Regardez encore cette pécheresse,
peut-être devrais-je dire cette
prostituée, qui pleure aux pieds de
Jésus, enfin ce brigand justement
crucifié à cause de ses crimes, mais
qui n'était pas digne de l'être dans
le voisinage du Seigneur. Voilà les exemples
de foi qui nous sont présentés dans
l'Évangile. Et Jésus dit de la femme
tombée : « Ses
péchés qui sont en grand nombre lui
sont pardonnés - » il lui dit,
à elle : « Va en
paix ! » C'est à ce brigand
mis en croix près de lui que Jésus
ouvre la porte du paradis. Nous lisons de Lazare
qu'il fut porté par des anges dans le sein
d'Abraham. Quel changement dans la situation de ces
pécheurs !
Ah ! demandons à Dieu quelque
puissant collyre, en sorte que nos yeux apprennent
à découvrir, sous tous ses
déguisements extérieurs, la
véritable foi. Malheur à nous, si
nous allions méconnaître les humbles
que le Seigneur a choisis, accabler de notre
mépris les petits qui sont
l'objet de toute sa bienveillance. Il s'agit de
nous dépouiller de notre pharisaïsme,
de renoncer à nos préjugés
mondains et charnels, de cesser de voir la
beauté là où le monde
l'aperçoit. N'allons pas nous laisser
prévenir défavorablement par un
certain manque d'éducation, de
manières, par une certaine étroitesse
de vues qui n'est point rare chez les enfants de
Dieu !
Les manifestations souvent si
étranges de la foi ne l'empêchent pas
de porter parfois aussi des fruits que le monde
lui-même est obligé de louer. Notre
texte nous montre Abram accomplissant un acte de
valeur guerrière, dont la grandeur ne
saurait échapper à personne. Relisons
encore une fois ce récit :
Abram est assis, plongé dans la
méditation, à l'ombre de sa tente.
Une légère brise fait frémir
les cimes des chênes de Mamré. Dans le
voisinage et au loin, sur les collines, dans les
vallées paissent des troupeaux de chameaux,
d'ânes, de boeufs ; on entend les
bergers et les bergères
s'entre-répondre. Nous percevons les sons du
chalumeau. Abram écoute vaguement, quand
tout à coup paraît devant lui un
messager couvert de sueur, avec de la cendre sur la
tête. C'est un messager de mauvaises
nouvelles. Il annonce que les rois du nord ont
envahi la vallée de Siddim, mis tout
à feu et à sang. Ils se sont
emparés du butin qu'ils pouvaient
transporter. Ils ont emmené prisonniers les
habitants et, parmi eux, Lot, le neveu d'Abram.

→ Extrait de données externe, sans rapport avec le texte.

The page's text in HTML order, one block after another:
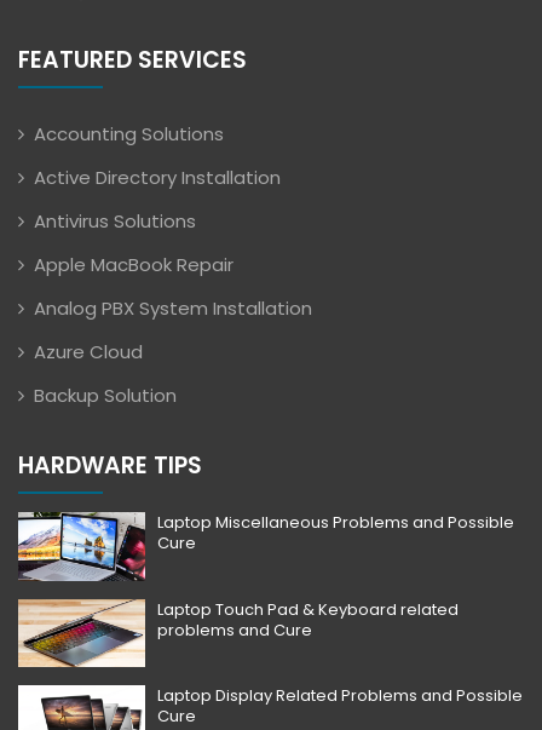
FEATURED SERVICES
Accounting Solutions
Active Directory Installation
Antivirus Solutions
Apple MacBook Repair
Analog PBX System Installation
Azure Cloud
Backup Solution
HARDWARE TIPS
Laptop Miscellaneous Problems and Possible
Cure
Laptop Touch Pad & Keyboard related
problems and Cure
Laptop Display Related Problems and Possible
Cure

Nous nous représentons la manière
dont Abram accueille ce message. Mais nous ne
doutions pas, avant d'avoir lu ou entendu la suite
du récit, qu'Abram allait avoir
l'idée de délivrer les
prisonniers.
Il eut cette idée, le
patriarche ! Alors que toutes les têtes
s'inclinent languissamment comme des roseaux au
souffle du vent, le croyant porte haut la sienne
par la puissance de la foi. La figure du noble
vieillard s'est tout à coup
illuminée. Il vient d'avoir une inspiration
et a pris une virile décision. Mamré,
avec ses chênes et ses palmiers, se
transformera en un camp militaire. Abram a
armé tous ceux de ses serviteurs qui sont en
état de porter les
armes ; même il recourt aux bons offices
de ses voisins, qui lui prêtent leurs hommes.
Et le patriarche, le glaive en main, se met
à la tête d'une vaillante petite
troupe, laquelle ne demande qu'à poursuivre
les envahisseurs.
Bientôt les guerriers d'Abram
atteignent le corps ennemi chargé de la
garde des prisonniers. Le détachement en
question marche et campe sans défiance.
À la faveur des ténèbres, il
est entouré d'ennemis. Abram le taille en
pièces. En cette circonstance, Abram se
révèle donc à nous sous un
nouvel aspect. Il laisse transparaître des
qualités de vigueur que nous ne
soupçonnions pas en lui : la
résolution, le courage, l'ardeur
guerrière, la connaissance de l'art de la
guerre. Tandis que les restes du corps ennemi, sous
le coup d'une véritable frayeur de Dieu,
s'enfuient vers le nord, Abram revient
triomphalement à son campement. Avec une
noble fierté, il refusera le butin offert,
pour payer ses services, par le roi de Sodome.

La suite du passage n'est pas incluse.